##### Data #####

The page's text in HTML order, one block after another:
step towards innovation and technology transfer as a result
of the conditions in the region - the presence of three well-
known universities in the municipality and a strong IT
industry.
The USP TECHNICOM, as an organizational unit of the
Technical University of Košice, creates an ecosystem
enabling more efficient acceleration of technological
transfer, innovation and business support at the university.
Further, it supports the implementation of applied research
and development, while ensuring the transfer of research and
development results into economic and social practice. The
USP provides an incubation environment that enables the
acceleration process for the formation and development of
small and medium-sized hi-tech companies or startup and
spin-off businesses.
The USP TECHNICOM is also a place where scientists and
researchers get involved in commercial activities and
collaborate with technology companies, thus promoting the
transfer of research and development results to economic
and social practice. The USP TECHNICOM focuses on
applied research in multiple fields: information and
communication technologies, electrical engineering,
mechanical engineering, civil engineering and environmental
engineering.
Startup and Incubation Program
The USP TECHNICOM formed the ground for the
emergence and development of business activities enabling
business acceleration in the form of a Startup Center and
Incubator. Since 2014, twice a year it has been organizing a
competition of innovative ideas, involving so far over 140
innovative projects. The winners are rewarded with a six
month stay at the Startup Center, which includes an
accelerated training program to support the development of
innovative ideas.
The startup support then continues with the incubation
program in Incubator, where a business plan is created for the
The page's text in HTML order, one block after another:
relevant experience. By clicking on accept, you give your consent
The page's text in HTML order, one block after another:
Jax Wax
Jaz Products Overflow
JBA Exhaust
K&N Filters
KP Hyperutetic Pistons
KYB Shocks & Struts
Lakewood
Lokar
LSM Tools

#####

* About this task *
What you return must match the data above character for character.

* Finished task *
The page's text in HTML order, one block after another:
step towards innovation and technology transfer as a result
of the conditions in the region - the presence of three well-
known universities in the municipality and a strong IT
industry.
The USP TECHNICOM, as an organizational unit of the
Technical University of Košice, creates an ecosystem
enabling more efficient acceleration of technological
transfer, innovation and business support at the university.
Further, it supports the implementation of applied research
and development, while ensuring the transfer of research and
development results into economic and social practice. The
USP provides an incubation environment that enables the
acceleration process for the formation and development of
small and medium-sized hi-tech companies or startup and
spin-off businesses.
The USP TECHNICOM is also a place where scientists and
researchers get involved in commercial activities and
collaborate with technology companies, thus promoting the
transfer of research and development results to economic
and social practice. The USP TECHNICOM focuses on
applied research in multiple fields: information and
communication technologies, electrical engineering,
mechanical engineering, civil engineering and environmental
engineering.
Startup and Incubation Program
The USP TECHNICOM formed the ground for the
emergence and development of business activities enabling
business acceleration in the form of a Startup Center and
Incubator. Since 2014, twice a year it has been organizing a
competition of innovative ideas, involving so far over 140
innovative projects. The winners are rewarded with a six
month stay at the Startup Center, which includes an
accelerated training program to support the development of
innovative ideas.
The startup support then continues with the incubation
program in Incubator, where a business plan is created for the
The page's text in HTML order, one block after another:
relevant experience. By clicking on accept, you give your consent
The page's text in HTML order, one block after another:
Jax Wax
Jaz Products Overflow
JBA Exhaust
K&N Filters
KP Hyperutetic Pistons
KYB Shocks & Struts
Lakewood
Lokar
LSM Tools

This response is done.